Automating LookML Code Review with lkml and GitHub Actions • ainoya.dev

In the world of data analytics, Looker has become an indispensable tool for many teams. Its core feature, LookML, allows users to define data models and manage projects efficiently through Git. This setup facilitates team development by enabling version control and collaborative work. However, as teams grow, ensuring adherence to specific LookML coding standards becomes increasingly challenging, especially during code reviews.

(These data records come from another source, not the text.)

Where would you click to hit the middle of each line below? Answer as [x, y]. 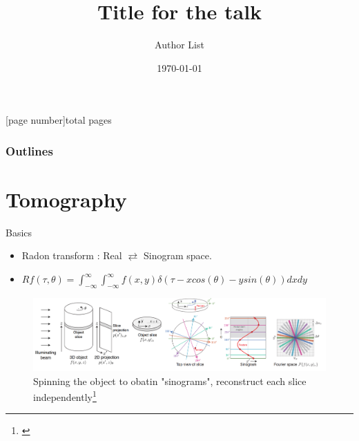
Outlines [29, 150]
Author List [179, 45]
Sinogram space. [177, 255]
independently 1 [65, 396]
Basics [19, 232]
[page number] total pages [59, 120]
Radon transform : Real [72, 255]
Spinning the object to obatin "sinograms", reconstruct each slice [170, 381]

A particularly useful tool in this context is Spectacles, which assists in validating LookML code. Yet, there are times when teams require custom static analysis to enforce specific coding practices. This is where the lkml Python library comes into play, providing an easy way to create custom static analysis scripts.

For instance, consider a team wanting to enforce a consistent data protection policy across all LookML explore definitions by using access_filter. The lkml library enables the creation of a Python script to check this automatically.

Here’s an example script that parses LookML files, identifies explore definitions, and checks for the presence of specific access_filter settings:

# Script to parse LookML and check for issues with access_filter
# To be used in CI
import lkml
import pprint
import glob

for lkml_file_path in glob.glob('**/*.lkml', recursive=True):
    with open(lkml_file_path) as file:
        print("reading: {}".format(lkml_file_path))
        result = lkml.load(file)
        if not 'explores' in result:
            print("{} does not contain explore definitions. Skipping check for access_filter conditions.".format(lkml_file_path))
            continue
        else:
            print("{} contains explore definitions. Checking access_filter conditions.".format(lkml_file_path))

        for explore in result['explores']:
            print("Checking access_filter conditions for explore name: {}".format(explore['name']))
            try:
                access_filter = explore['access_filters'][0]
                pprint.pprint(access_filter)
                if access_filter['user_attribute'] != 'tenant_id':
                    raise Exception("Please specify user_attribute: tenant_id in access_filter conditions. There are issues with the scope of data exposure.")
            except KeyError:
                raise Exception("Please set access_filter conditions in explore. There are issues with the scope of data exposure.")
            print("ok")

This script can be integrated into a continuous integration (CI) pipeline, offering a more efficient and reliable way to ensure coding standards than manual code reviews. For teams managing their code repositories on GitHub, this script can be easily incorporated into their workflow using GitHub Actions.

Below is a sample GitHub Actions workflow definition that automates the execution of the script upon every push to the repository:

name: lookml test

on:
  push:

jobs:
  lookml-test:
    name: lookml-test
    timeout-minutes: 10
    runs-on: ubuntu-latest
    steps:
    - uses: actions/[email protected]
    - name: Set up Python ${{ matrix.python-version }}
      uses: actions/setup-python@v4
      with:
        python-version: "3.10"
    - name: Install dependencies
      run: |
        python -m pip install --upgrade pip
        pip install lkml
    - name: Test
      run: |
        python scripts/lkml_validator/test.py

This setup not only saves time but also enhances the reliability of code reviews by automating the validation of access_filter configurations in LookML files. It’s a practical example of how tools like lkml and GitHub Actions can streamline development processes in the data analytics domain.